Pandas can easily read from different file formats. Here are some examples of what it looks like to read from other files. Don't run this code as the files are not defined - it will throw you an error.

In [None]:
# Example of reading excel data
# df_xlsx = pd.read_excel('pokemon_data.xlsx')
# df_xlsx.head()

# Example of reading txt data
# df_txt = pd.read_csv('pokemon_data.txt', delimiter='\t')
# df_txt.head()

## Understanding Data in Pandas

In [None]:
# Read headers
df.columns

# Read these columns from all rows
# print(df[['Name', 'Type 1', 'HP']])

# Read every row
# print(df.iloc[0:4])
# for index, row in df.iterrows():
#     print("\nNew Row")
#     print(index, row)

# # Read a specific row's column (row 10 column 2 value)
# print(df.iloc[10, 2])

# # Read a range of rows
# print(df.iloc[1:5])

# # Read specific column from a range of rows
# print(df.iloc[1:5, 1])

# # Read range of columns from a range of rows
# print(df.iloc[1:5, 1:3])

## Sampling Data


In [None]:
# Get a count for each unique value in the 'Generation' column
df.Generation.value_counts()

In [None]:
# Calculate the total number of pokemon that are considered legendary.
Legendary = df['Legendary'].sum()
print(f"Pokemon that are considered legendary: {Legendary}")

# Calculate total number of respondents using the count of 'ID' column (assuming each ID is unique).
total_pokemon = df['#'].count()
print(f"Total pokemon: {total_pokemon}")

## Sorting/Describing Data

In [None]:
# # Sort by type and health points (HP) so type is alphabetical ascending and hp is numberic ascending
df.sort_values(['Type 1', 'HP'], ascending=[1,0])

df.head(100)

In [None]:
# Group the data by 'Type 1' and count the values of 'Type 2' in each group.
df.groupby('Type 1')['Type 2'].value_counts()

## Making changes to the data

In [None]:
# Create a new column in each row based on a calculation that would be performed on every row
df['Total'] = df['HP'] + df['Attack'] + df['Defense'] + df['Sp.

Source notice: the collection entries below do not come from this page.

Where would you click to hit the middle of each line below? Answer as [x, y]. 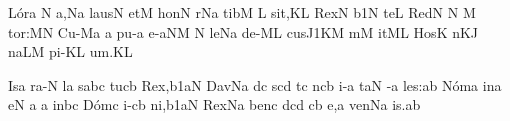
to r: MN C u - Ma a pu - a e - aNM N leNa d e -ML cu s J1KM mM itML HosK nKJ [243, 31]
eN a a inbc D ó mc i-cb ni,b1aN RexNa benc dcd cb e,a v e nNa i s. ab [214, 104]
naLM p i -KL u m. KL [70, 51]
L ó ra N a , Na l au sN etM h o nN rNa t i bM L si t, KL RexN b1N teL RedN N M [242, 12]
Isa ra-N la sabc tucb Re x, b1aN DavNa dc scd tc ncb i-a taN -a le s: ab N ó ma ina [255, 84]
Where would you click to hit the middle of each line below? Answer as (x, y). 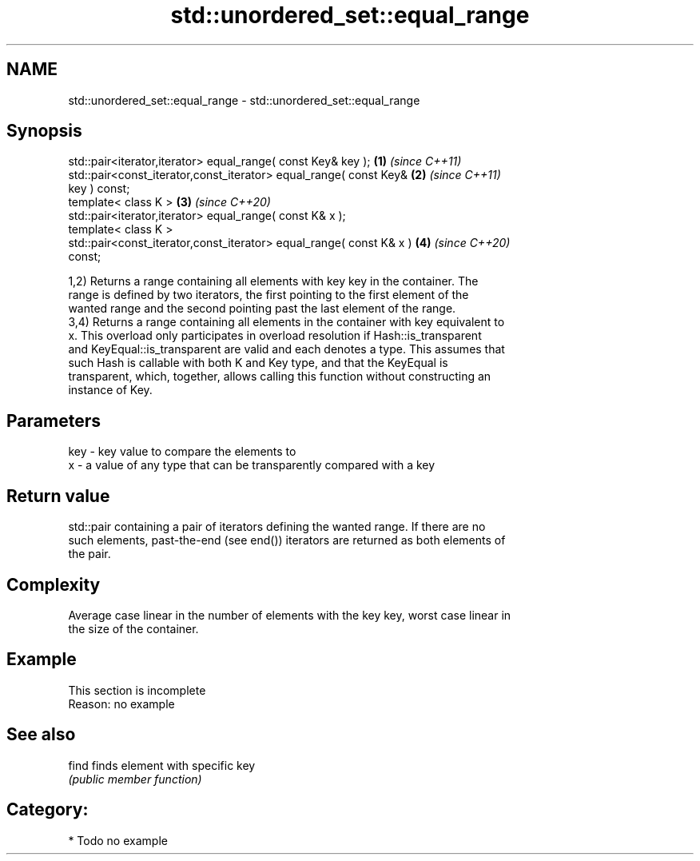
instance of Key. (110, 390)
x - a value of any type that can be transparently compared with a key (252, 465)
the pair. (89, 554)
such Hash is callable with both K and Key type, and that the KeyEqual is (258, 363)
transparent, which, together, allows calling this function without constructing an (280, 377)
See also (41, 735)
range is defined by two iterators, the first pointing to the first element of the (268, 295)
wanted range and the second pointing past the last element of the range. (262, 309)
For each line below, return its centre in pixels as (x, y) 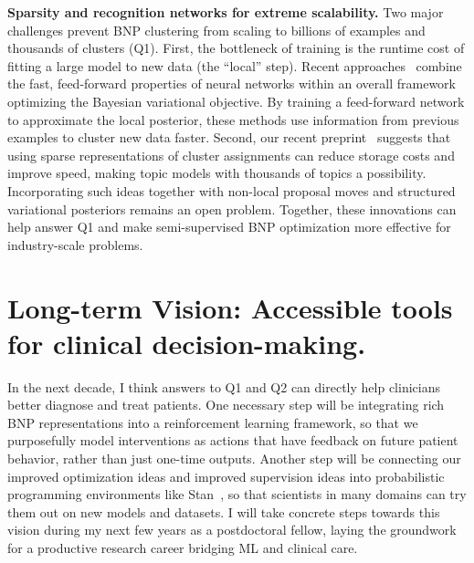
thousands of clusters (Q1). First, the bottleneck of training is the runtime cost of (236, 48)
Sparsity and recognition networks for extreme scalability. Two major (226, 12)
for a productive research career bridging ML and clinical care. (183, 547)
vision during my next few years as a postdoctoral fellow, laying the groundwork (232, 530)
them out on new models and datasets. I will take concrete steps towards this (224, 511)
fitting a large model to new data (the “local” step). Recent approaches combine (235, 65)
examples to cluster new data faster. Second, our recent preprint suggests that (229, 137)
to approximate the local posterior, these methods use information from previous (233, 119)
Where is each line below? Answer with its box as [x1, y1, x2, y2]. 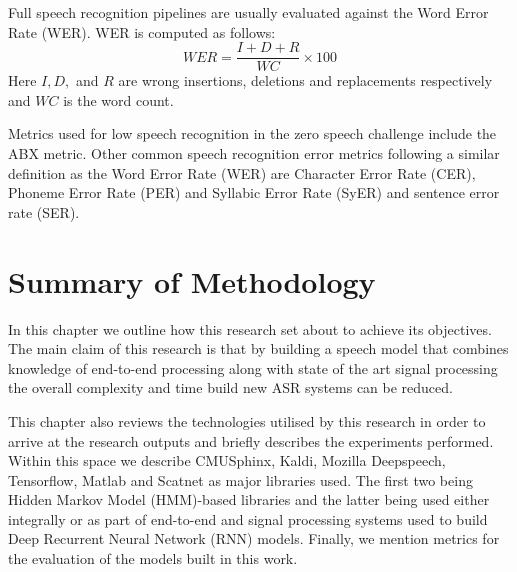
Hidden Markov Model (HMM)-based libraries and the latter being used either [8, 489, 490, 510]
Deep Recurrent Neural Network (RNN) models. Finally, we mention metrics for [8, 528, 500, 549]
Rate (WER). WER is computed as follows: [8, 21, 276, 42]
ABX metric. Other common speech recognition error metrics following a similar [8, 143, 500, 164]
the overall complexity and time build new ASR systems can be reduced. [8, 377, 453, 398]
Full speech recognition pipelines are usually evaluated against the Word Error [8, 2, 489, 22]
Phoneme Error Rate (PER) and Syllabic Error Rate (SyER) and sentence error [8, 182, 500, 203]
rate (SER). [8, 201, 80, 222]
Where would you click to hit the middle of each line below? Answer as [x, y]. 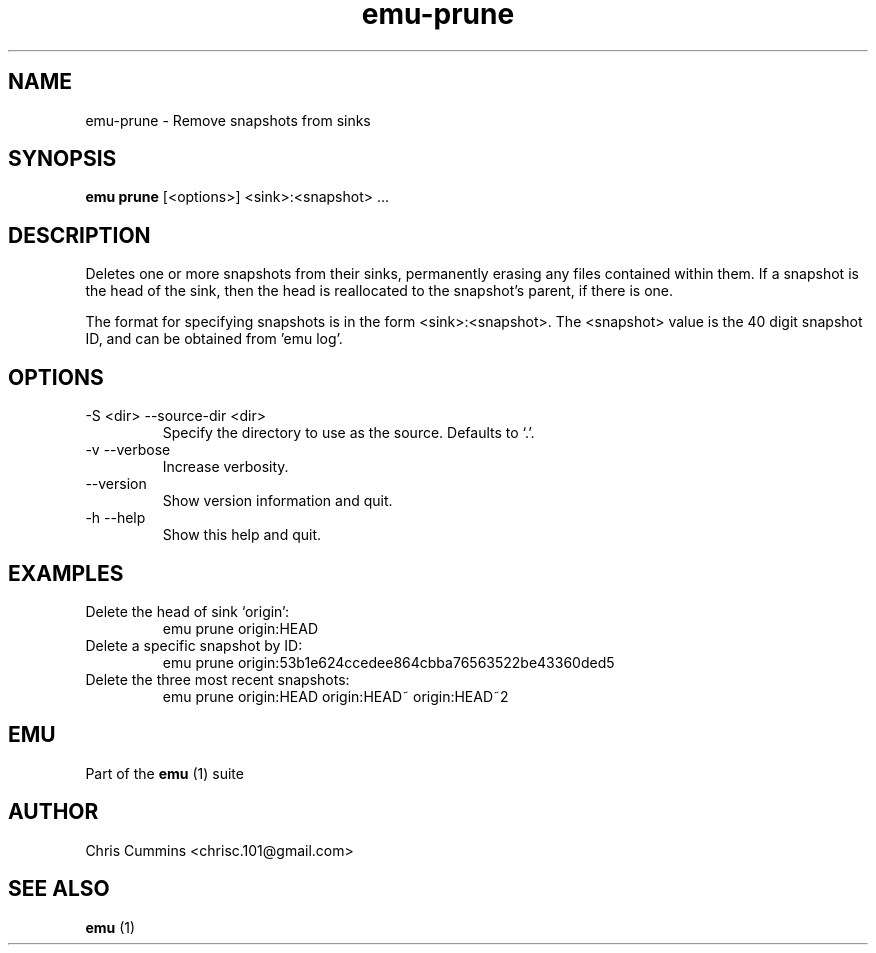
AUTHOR [53, 812]
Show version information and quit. [277, 501]
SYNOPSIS [62, 159]
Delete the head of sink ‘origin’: [187, 611]
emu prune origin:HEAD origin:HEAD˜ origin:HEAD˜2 [335, 696]
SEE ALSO [59, 889]
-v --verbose [128, 450]
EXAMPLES [66, 573]
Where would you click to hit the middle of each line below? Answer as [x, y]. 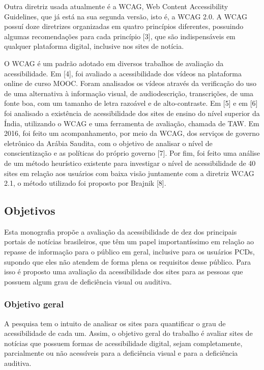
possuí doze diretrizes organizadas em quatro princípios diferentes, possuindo [124, 26]
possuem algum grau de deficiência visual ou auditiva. [88, 281]
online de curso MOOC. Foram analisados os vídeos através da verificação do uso [130, 83]
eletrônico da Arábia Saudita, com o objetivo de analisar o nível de [108, 143]
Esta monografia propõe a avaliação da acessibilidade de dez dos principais [121, 231]
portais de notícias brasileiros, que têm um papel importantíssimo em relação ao [129, 241]
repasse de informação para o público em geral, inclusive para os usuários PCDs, [129, 252]
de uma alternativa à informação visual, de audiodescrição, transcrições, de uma [129, 93]
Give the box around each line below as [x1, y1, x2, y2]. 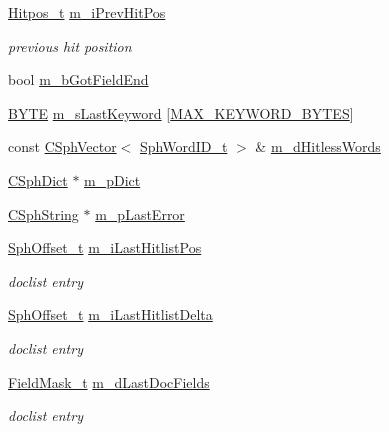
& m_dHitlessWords [255, 136, 381, 157]
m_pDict [84, 169, 141, 190]
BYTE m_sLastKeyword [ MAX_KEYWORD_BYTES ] [8, 102, 354, 123]
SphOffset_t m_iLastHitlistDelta [8, 304, 213, 325]
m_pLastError [95, 203, 185, 224]
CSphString [8, 203, 79, 224]
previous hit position [8, 35, 132, 56]
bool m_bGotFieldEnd [8, 69, 149, 90]
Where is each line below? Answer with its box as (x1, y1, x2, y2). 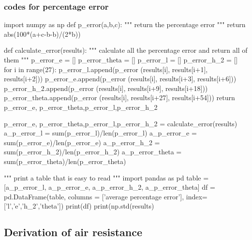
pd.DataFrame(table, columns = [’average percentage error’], (4, 191, 184, 201)
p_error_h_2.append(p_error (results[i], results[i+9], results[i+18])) (4, 83, 208, 93)
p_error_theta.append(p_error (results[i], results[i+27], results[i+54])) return (4, 92, 235, 103)
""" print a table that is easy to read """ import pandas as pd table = (4, 172, 209, 182)
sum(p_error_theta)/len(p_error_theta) (4, 156, 126, 166)
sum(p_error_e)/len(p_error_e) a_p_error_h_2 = (4, 137, 160, 147)
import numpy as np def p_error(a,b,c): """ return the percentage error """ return (4, 19, 246, 30)
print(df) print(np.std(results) (65, 201, 154, 211)
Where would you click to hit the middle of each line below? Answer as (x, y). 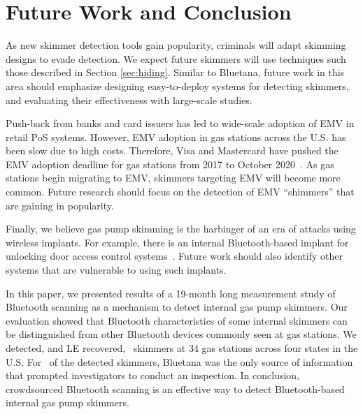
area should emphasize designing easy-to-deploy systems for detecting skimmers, (177, 86)
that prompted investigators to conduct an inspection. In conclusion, (153, 375)
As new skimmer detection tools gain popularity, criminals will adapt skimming (176, 45)
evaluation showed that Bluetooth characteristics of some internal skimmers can (177, 320)
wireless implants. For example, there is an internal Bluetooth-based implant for (177, 242)
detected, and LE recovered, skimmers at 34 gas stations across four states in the (182, 348)
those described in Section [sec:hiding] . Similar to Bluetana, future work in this (175, 72)
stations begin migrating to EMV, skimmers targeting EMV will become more (173, 178)
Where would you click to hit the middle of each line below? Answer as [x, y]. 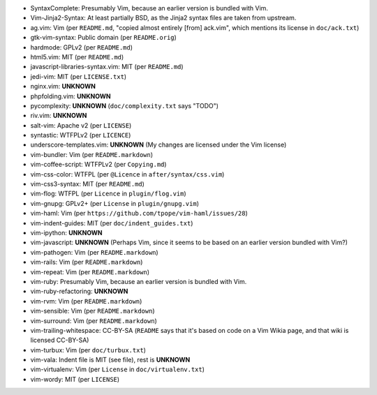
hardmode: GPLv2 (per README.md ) [81, 47]
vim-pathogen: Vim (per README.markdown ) [94, 252]
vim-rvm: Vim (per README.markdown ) [86, 301]
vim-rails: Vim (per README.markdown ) [87, 262]
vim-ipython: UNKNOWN [66, 232]
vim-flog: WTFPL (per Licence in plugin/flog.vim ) [108, 194]
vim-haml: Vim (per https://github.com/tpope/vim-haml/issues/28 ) [139, 214]
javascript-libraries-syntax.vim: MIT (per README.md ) [107, 67]
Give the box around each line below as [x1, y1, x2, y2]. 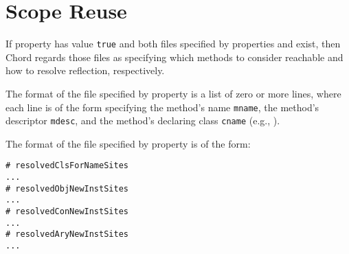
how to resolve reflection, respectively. [5, 63, 165, 78]
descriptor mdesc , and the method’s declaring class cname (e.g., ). [5, 113, 280, 128]
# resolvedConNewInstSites [5, 207, 128, 217]
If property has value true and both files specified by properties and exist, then [5, 36, 341, 51]
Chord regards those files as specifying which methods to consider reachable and [5, 49, 344, 64]
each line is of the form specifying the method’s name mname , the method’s [5, 100, 319, 114]
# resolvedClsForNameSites [5, 161, 128, 171]
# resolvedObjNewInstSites [5, 183, 128, 194]
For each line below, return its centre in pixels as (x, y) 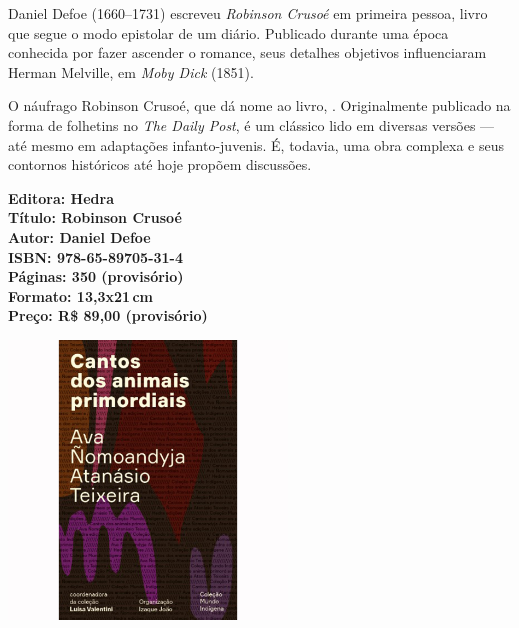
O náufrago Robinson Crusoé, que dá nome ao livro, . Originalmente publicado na (259, 105)
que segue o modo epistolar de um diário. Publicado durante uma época (228, 32)
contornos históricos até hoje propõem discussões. (160, 164)
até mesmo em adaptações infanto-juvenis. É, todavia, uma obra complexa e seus (256, 144)
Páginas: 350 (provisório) (96, 276)
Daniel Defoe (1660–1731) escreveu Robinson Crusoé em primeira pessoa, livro (248, 13)
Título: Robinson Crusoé (95, 217)
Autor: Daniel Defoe (79, 236)
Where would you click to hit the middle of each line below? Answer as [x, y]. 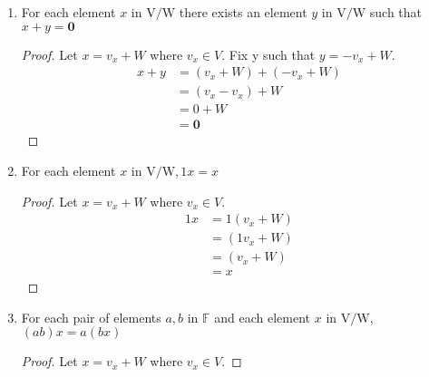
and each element [263, 317]
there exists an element [243, 12]
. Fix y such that [268, 54]
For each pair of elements [91, 317]
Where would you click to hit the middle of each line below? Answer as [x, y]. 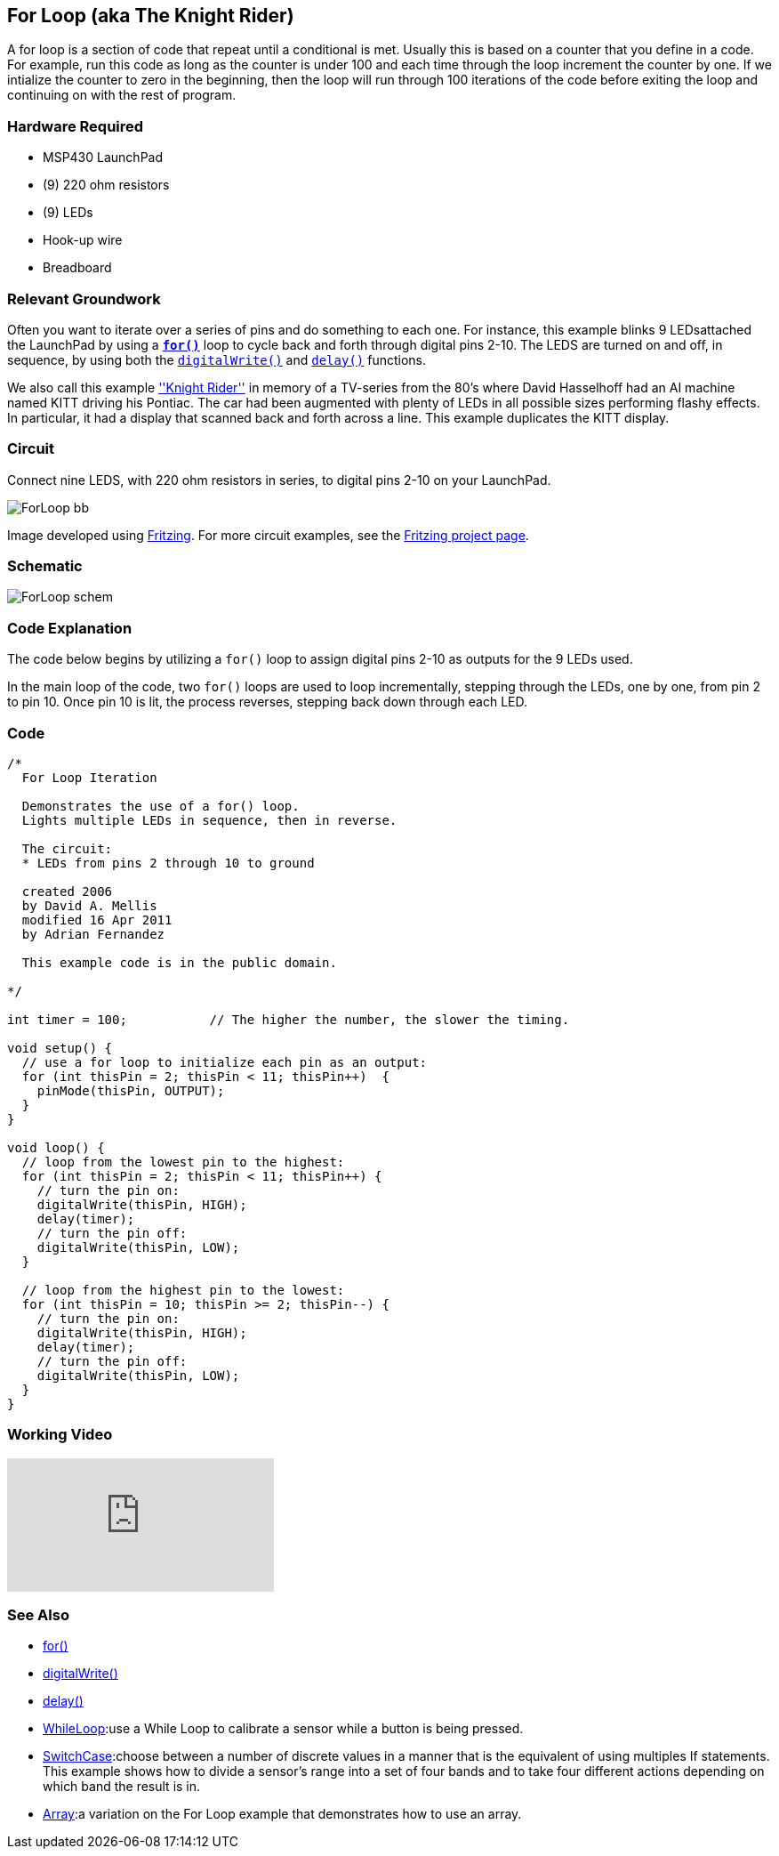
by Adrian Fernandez [93, 934]
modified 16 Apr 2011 [97, 920]
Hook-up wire [83, 240]
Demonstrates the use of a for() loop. [161, 806]
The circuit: [67, 848]
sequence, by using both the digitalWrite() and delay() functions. [217, 359]
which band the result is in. [122, 1787]
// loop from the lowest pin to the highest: [183, 1162]
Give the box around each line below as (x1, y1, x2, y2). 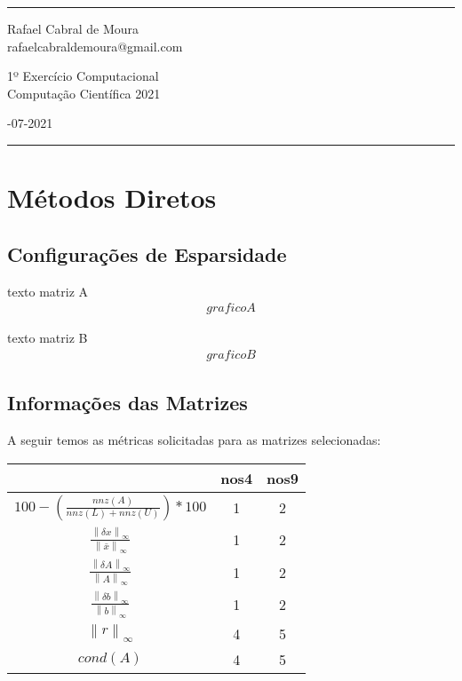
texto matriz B (7, 329, 88, 347)
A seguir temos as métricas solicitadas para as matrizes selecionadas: (7, 431, 381, 448)
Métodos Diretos (7, 179, 217, 216)
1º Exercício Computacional (7, 67, 159, 85)
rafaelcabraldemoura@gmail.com (7, 36, 183, 55)
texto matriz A (7, 281, 89, 300)
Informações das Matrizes (7, 389, 248, 416)
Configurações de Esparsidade (7, 240, 287, 267)
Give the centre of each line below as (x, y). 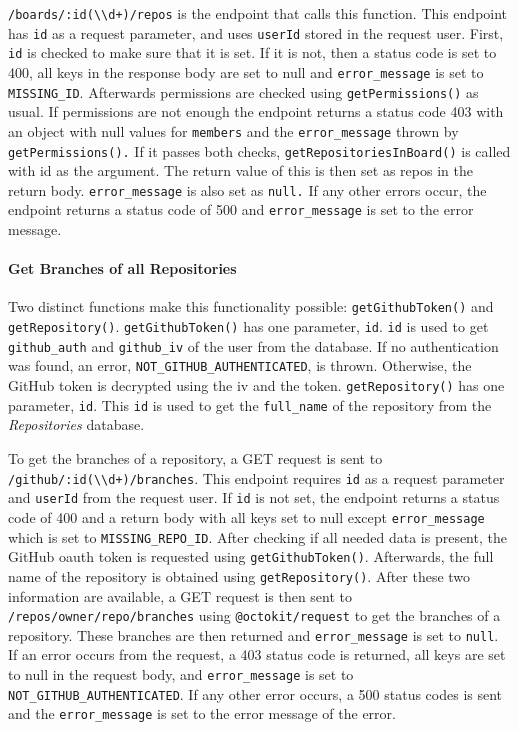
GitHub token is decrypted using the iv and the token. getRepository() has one (256, 385)
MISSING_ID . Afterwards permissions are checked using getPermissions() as (243, 91)
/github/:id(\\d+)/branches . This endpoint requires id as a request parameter (256, 477)
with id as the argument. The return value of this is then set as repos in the (240, 170)
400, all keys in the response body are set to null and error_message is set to (246, 71)
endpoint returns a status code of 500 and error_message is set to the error (241, 209)
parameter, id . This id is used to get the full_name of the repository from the (250, 404)
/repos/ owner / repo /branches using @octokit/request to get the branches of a (254, 615)
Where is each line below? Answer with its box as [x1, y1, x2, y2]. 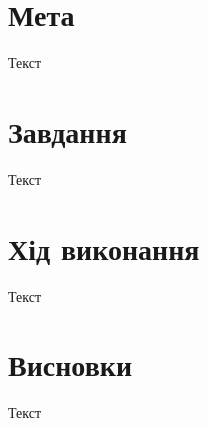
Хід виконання [8, 227, 200, 268]
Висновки [8, 344, 133, 385]
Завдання [8, 110, 127, 151]
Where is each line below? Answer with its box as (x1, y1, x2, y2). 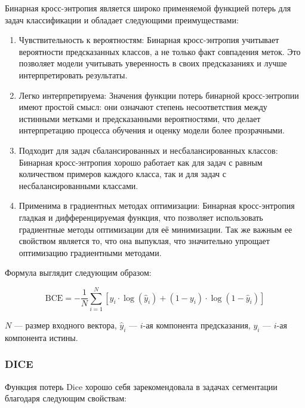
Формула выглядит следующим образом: (5, 266, 152, 279)
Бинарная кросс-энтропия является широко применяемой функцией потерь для (5, 2, 291, 14)
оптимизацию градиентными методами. (19, 246, 162, 258)
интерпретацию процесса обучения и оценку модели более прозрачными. (19, 124, 285, 136)
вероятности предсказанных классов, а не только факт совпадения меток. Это (19, 45, 301, 57)
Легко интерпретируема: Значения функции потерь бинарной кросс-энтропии (19, 89, 299, 101)
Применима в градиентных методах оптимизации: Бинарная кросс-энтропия (19, 199, 295, 212)
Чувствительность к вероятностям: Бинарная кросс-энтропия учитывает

Atk'] + df['Sp. Def'] + df['Speed']

# Checkout the new column
df.head()

# Create a new column again
df['Sp. Power'] = df['Sp. Atk'] + df['Sp. Def']

# Drop the newly created column
df = df.drop(columns=['Sp. Power'])

# The column should be gone now
df.head()

## Saving our Data (Exporting into Desired Format)

As we described the earlier in the lesson, pandas can easily read from other file formats and read data. However, it can also __export__ to these different formats just as easily.

In [None]:
# df.to_csv('modified.csv', index=False)

# df.to_excel('modified.xlsx', index=False)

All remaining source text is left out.